習近平(シーチンピン)国家主席の下、中国は愛国教育を強化してきた。習氏は国際舞台で中国の力を主張するという自らの国家主義的政策に国民の支持を取り付けるため、帝国列強に辛酸をなめさせられた「屈辱の100年」をしばしば引き合いに出す。
日本人男児の刺殺は、中国北東部への日本の侵略を巡る追悼行事と同じ日に発生した。感情が高まるこの日、中国では各地でサイレンや黙とうによる追悼が行われる。
こうした敏感なタイミングもあり、今回の襲撃を憎悪に駆られた犯行とみる臆測に拍車がかかっている。
日本在住の中国人数十人は先週、異例の声明を発表して襲撃を非難し、「根本的な原因」についての省察を求めた。
声明には「中国では長年、国家主義的な過激な反日憎悪教育がまん延してきた。これにより、一部の中国人の日本への理解が妨げられ、無知と悪を許容する結果にさえなっている」と記されている。
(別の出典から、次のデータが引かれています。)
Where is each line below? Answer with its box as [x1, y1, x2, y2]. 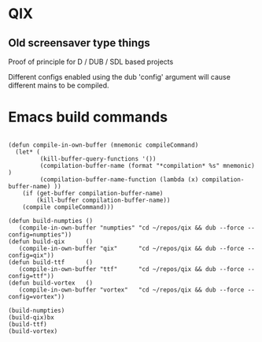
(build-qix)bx [8, 313, 55, 322]
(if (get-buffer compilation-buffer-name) [22, 189, 164, 197]
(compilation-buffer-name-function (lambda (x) [39, 175, 199, 184]
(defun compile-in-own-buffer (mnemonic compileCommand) [8, 141, 199, 149]
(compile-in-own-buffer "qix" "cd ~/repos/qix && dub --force [18, 244, 245, 252]
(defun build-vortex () [8, 279, 93, 287]
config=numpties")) [8, 230, 72, 239]
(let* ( [15, 147, 41, 156]
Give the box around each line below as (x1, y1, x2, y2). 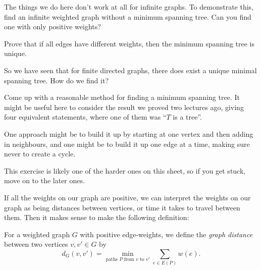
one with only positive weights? (4, 21, 101, 32)
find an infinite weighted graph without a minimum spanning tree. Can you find (4, 11, 251, 22)
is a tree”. (173, 112, 202, 122)
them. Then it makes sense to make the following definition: (4, 212, 189, 223)
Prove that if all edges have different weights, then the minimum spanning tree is (4, 38, 255, 48)
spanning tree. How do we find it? (4, 75, 109, 85)
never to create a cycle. (4, 148, 76, 159)
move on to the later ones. (4, 175, 85, 186)
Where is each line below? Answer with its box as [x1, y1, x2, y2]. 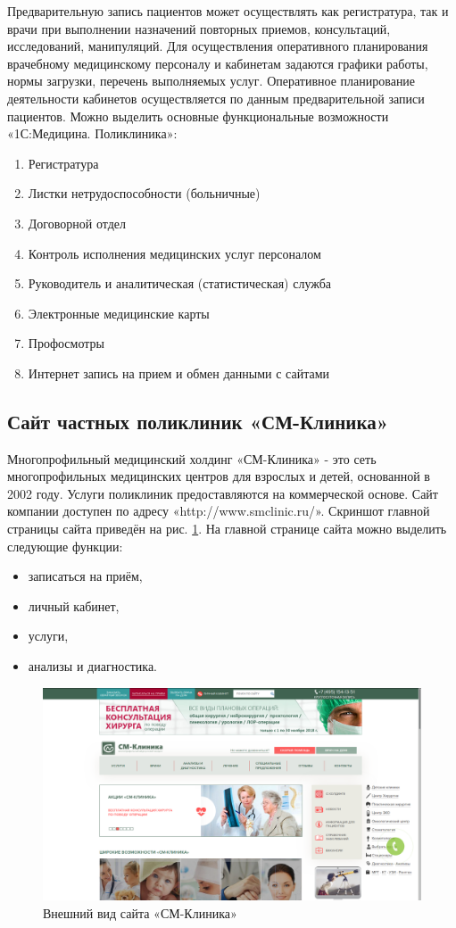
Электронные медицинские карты [28, 303, 210, 322]
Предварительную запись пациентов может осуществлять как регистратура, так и [7, 2, 449, 20]
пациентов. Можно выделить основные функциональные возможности [7, 106, 389, 125]
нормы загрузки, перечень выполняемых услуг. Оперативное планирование [7, 71, 416, 90]
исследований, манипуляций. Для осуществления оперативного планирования [7, 37, 428, 55]
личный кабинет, [28, 596, 120, 615]
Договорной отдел [28, 213, 126, 232]
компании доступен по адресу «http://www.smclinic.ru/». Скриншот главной [7, 501, 430, 520]
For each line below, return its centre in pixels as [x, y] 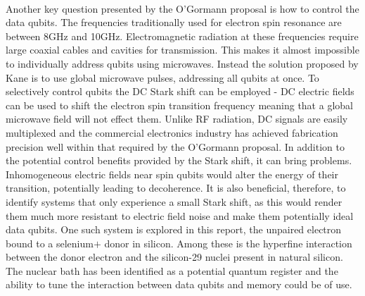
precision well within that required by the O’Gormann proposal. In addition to [175, 146]
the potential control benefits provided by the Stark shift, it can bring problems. [179, 160]
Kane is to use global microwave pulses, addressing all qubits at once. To [162, 77]
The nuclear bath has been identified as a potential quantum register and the [172, 270]
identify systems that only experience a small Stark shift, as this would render [174, 201]
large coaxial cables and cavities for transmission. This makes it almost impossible [182, 50]
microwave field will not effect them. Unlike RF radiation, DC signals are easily [177, 119]
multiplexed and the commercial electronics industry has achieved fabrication [172, 132]
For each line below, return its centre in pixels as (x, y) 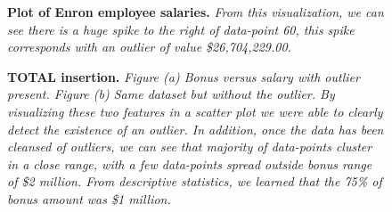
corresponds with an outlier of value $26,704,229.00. (149, 47)
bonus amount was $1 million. (89, 198)
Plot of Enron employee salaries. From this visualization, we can (196, 12)
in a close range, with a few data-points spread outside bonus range (190, 163)
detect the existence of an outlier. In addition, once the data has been (196, 129)
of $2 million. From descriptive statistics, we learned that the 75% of (195, 181)
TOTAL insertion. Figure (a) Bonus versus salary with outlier (184, 76)
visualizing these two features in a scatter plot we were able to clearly (195, 111)
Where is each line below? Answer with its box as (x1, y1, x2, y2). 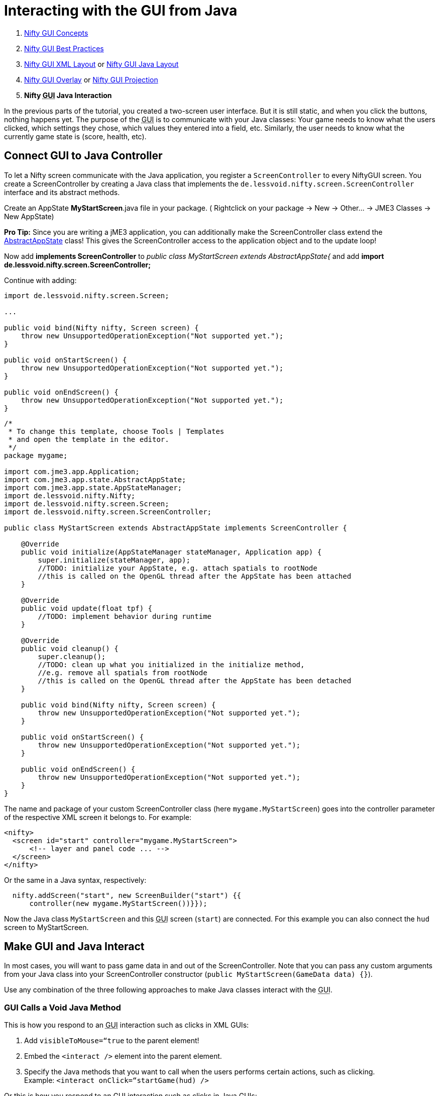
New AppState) (4, 212, 54, 221)
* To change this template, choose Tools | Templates (8, 427, 225, 435)
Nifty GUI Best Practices (24, 44, 104, 53)
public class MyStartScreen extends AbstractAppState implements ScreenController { (4, 523, 347, 532)
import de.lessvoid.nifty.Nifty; (4, 491, 136, 500)
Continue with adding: (4, 276, 77, 285)
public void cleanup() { (21, 644, 119, 653)
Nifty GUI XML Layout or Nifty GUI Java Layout (24, 59, 179, 68)
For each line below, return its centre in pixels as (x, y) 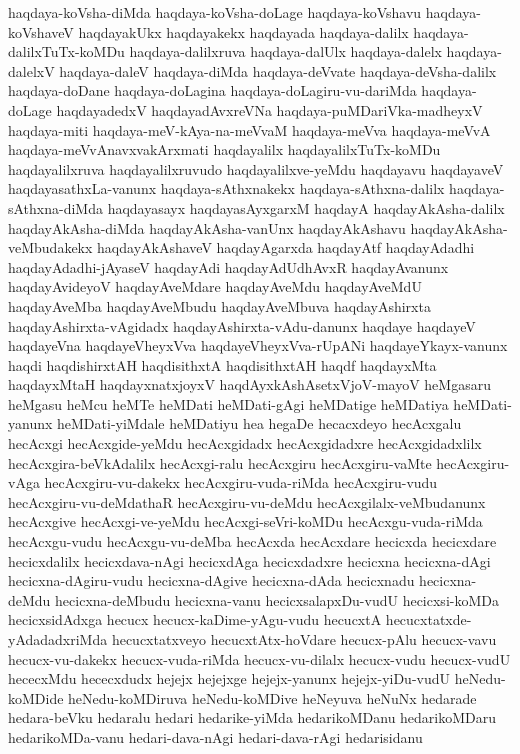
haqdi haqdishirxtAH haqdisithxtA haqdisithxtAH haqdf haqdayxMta (222, 364)
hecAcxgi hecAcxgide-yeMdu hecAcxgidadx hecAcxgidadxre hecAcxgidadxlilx (245, 443)
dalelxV (31, 70)
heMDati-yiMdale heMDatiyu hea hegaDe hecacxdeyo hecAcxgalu (259, 423)
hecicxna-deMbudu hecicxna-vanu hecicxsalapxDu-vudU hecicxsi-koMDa (277, 599)
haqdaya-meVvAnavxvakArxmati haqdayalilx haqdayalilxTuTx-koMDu (224, 149)
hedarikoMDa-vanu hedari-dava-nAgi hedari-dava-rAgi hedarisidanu (215, 736)
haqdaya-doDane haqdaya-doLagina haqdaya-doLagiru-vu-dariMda (212, 90)
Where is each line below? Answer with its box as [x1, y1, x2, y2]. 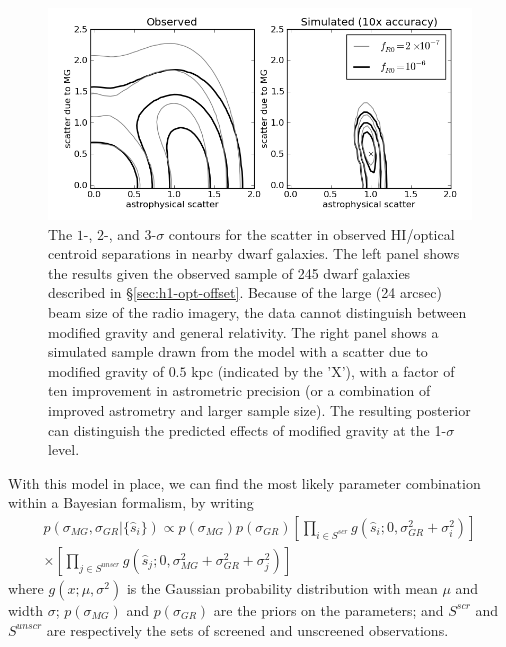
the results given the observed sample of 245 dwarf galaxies [48, 262, 411, 283]
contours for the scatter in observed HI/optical [168, 223, 455, 244]
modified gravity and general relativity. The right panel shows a [48, 321, 439, 342]
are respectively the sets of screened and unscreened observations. [46, 619, 449, 640]
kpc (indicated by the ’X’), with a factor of [191, 360, 455, 381]
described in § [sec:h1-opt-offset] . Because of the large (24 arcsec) [48, 282, 442, 303]
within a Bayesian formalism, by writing [8, 492, 254, 513]
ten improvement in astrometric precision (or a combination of [48, 380, 431, 401]
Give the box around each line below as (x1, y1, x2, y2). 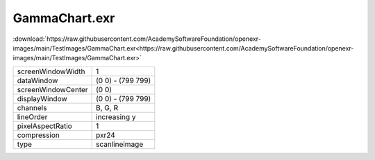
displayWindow (17, 94, 67, 103)
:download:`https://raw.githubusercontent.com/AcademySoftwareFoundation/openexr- (12, 35, 262, 43)
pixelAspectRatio (17, 121, 72, 131)
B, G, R (96, 103, 118, 112)
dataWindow (17, 75, 58, 85)
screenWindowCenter (17, 85, 88, 94)
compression (17, 130, 60, 140)
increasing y (96, 112, 136, 121)
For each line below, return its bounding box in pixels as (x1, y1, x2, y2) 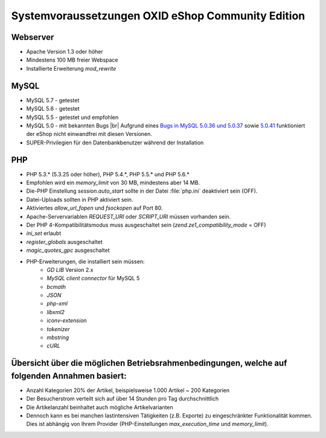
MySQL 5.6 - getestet (26, 105, 80, 112)
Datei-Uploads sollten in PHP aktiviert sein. (26, 196, 133, 203)
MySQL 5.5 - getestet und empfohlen (26, 114, 119, 121)
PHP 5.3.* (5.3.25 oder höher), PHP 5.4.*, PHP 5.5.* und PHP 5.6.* (26, 170, 190, 178)
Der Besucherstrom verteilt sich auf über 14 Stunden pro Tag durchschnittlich (26, 395, 219, 402)
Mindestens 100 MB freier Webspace (26, 56, 118, 63)
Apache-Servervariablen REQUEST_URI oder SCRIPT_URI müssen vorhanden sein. (26, 213, 231, 220)
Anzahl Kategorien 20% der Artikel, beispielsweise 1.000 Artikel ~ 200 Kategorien (26, 387, 230, 394)
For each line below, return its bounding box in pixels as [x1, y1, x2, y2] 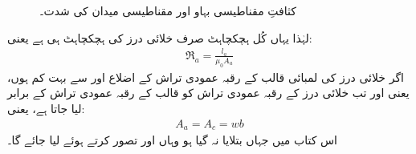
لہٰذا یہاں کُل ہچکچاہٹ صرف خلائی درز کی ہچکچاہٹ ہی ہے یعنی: [7, 29, 312, 46]
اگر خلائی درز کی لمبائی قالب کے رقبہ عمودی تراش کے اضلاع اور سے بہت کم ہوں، [7, 68, 404, 85]
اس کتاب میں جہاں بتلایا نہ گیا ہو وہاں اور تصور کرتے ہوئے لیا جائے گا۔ [7, 131, 338, 148]
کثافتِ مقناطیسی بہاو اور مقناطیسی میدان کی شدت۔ [39, 2, 296, 18]
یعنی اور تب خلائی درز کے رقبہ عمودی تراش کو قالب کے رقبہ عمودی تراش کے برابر [7, 84, 410, 101]
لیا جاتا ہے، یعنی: [7, 99, 85, 116]
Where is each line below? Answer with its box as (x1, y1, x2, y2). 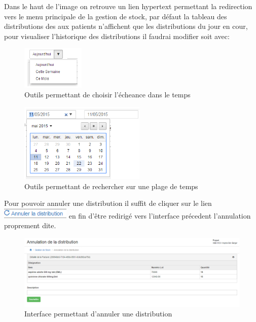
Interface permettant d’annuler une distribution (24, 308, 172, 319)
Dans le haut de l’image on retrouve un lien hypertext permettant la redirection (4, 1, 252, 11)
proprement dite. (4, 220, 56, 231)
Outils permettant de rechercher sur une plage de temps (24, 181, 198, 191)
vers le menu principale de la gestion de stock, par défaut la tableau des (4, 11, 227, 21)
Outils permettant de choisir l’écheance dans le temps (24, 89, 191, 100)
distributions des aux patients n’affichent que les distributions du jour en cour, (4, 21, 248, 31)
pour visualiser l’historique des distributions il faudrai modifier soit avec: (4, 30, 230, 41)
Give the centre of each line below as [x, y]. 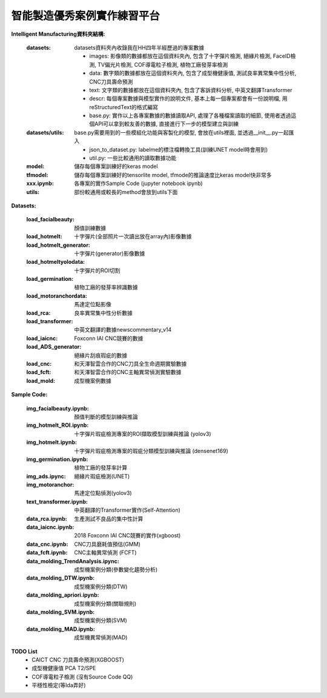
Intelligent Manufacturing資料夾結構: [58, 34]
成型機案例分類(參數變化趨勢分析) [116, 569]
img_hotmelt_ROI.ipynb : [58, 425]
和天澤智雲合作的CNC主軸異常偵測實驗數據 [128, 372]
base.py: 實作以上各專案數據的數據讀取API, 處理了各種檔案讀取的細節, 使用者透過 [190, 116]
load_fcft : [39, 372]
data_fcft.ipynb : [47, 552]
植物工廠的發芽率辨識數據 [106, 287]
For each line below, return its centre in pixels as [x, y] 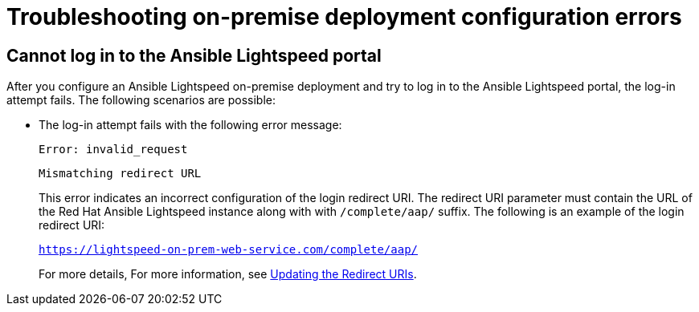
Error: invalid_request [113, 150]
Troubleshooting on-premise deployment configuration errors [344, 17]
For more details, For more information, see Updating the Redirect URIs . [228, 274]
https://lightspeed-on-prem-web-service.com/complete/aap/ [229, 250]
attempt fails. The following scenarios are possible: [141, 100]
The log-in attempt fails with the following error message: [190, 125]
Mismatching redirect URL [120, 174]
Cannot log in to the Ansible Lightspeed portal [194, 55]
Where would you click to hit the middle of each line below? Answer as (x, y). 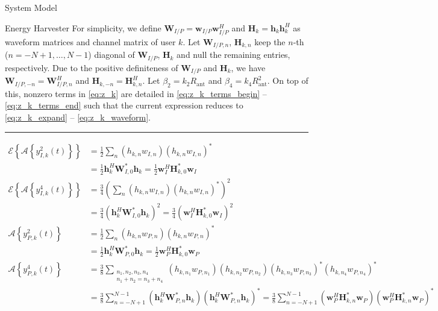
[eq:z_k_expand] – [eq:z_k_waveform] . (78, 117)
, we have (248, 67)
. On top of (288, 80)
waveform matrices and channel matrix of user (90, 41)
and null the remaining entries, (233, 55)
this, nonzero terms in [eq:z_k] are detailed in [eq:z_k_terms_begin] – (136, 93)
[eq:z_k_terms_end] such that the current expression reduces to (124, 105)
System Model (31, 7)
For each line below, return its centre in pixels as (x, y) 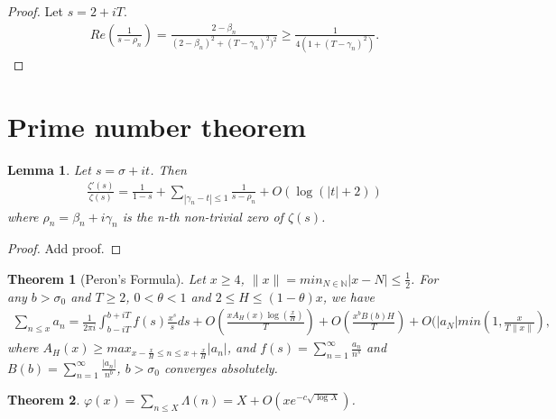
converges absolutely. (221, 367)
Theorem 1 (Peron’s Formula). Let (107, 278)
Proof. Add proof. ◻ (65, 248)
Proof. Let (35, 11)
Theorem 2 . (44, 400)
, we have (349, 296)
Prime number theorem (157, 126)
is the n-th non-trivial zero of (203, 216)
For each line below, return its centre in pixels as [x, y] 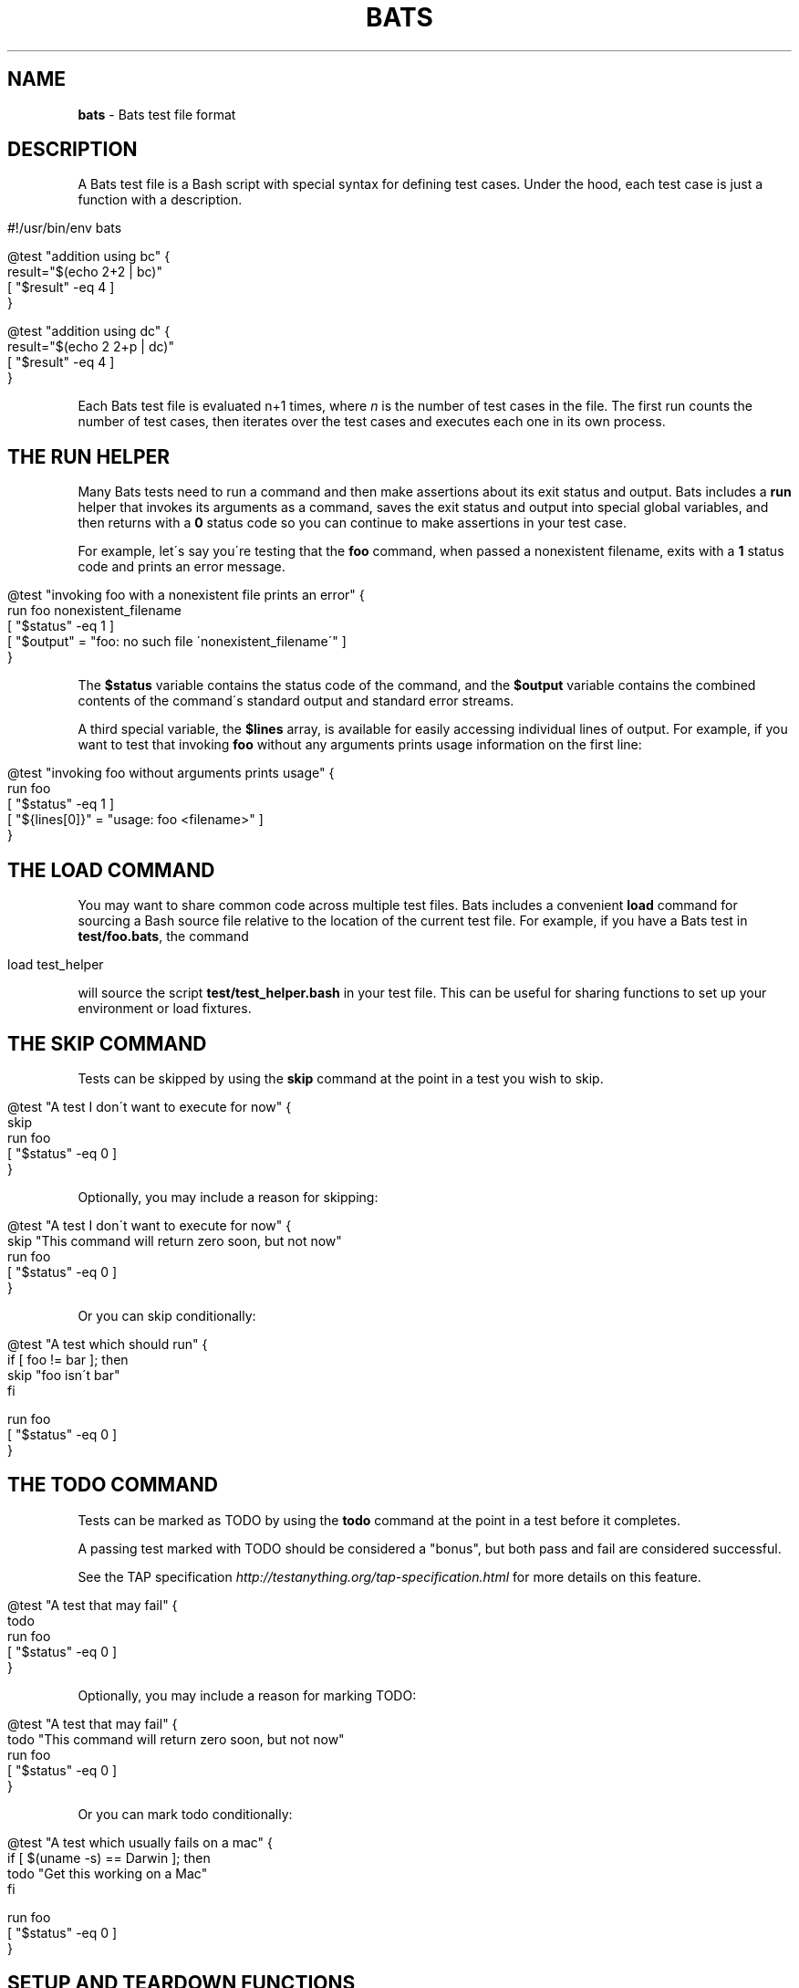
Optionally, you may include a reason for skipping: [228, 1197]
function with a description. [160, 200]
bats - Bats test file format [157, 114]
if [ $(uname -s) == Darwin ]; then [109, 1857]
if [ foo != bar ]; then [68, 1359]
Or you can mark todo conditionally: [185, 1814]
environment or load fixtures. [165, 1009]
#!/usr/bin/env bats [65, 228]
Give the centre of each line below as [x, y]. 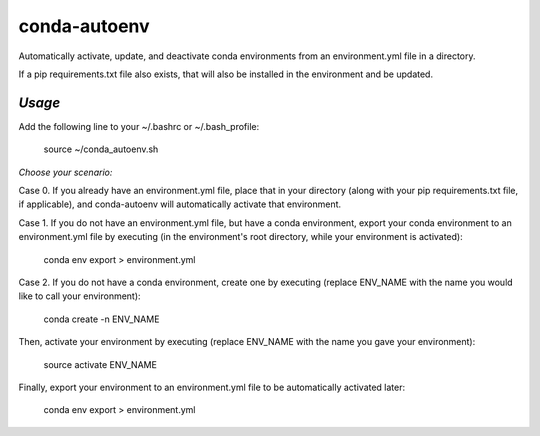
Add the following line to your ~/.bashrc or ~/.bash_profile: [139, 126]
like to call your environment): [79, 296]
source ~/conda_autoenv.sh [101, 149]
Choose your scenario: [65, 172]
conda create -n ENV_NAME [101, 319]
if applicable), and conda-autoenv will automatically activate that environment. [180, 204]
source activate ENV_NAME [100, 364]
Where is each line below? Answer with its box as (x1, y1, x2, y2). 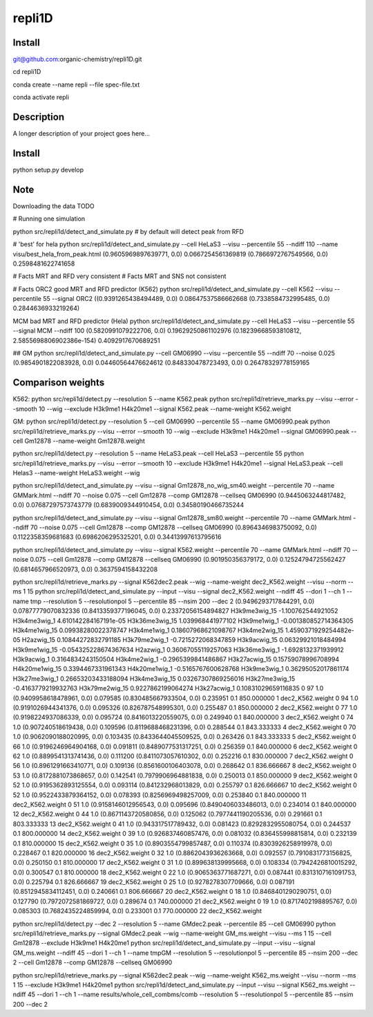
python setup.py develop (12, 166, 84, 174)
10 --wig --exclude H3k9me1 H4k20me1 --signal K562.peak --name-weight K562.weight (38, 405, 291, 413)
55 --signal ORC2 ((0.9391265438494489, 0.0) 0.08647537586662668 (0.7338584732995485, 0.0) (42, 295, 331, 303)
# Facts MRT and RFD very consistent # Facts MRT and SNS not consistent (12, 272, 227, 280)
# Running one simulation (12, 214, 86, 223)
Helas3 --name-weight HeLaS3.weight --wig (12, 469, 140, 477)
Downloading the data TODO (12, 201, 95, 210)
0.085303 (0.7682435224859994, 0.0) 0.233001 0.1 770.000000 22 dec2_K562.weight (12, 907, 262, 915)

知識人や専門職に就く人、ビジネスマン、学生が実名で署名した声明は、中国政府の政策を強く批判するとともに、「憂慮すべき状況」に変化をもたらすことを誓った。
一方、中国政府はこうした批判を否定している。
中国外務省の林剣報道官は23日、「中国にいわゆる反日憎悪教育は存在しない」と述べ、「私たちは歴史から学ぶことを提唱している。憎しみを永続化するためではなく、戦争の悲劇を二度と繰り返さないためだ」との認識を示した。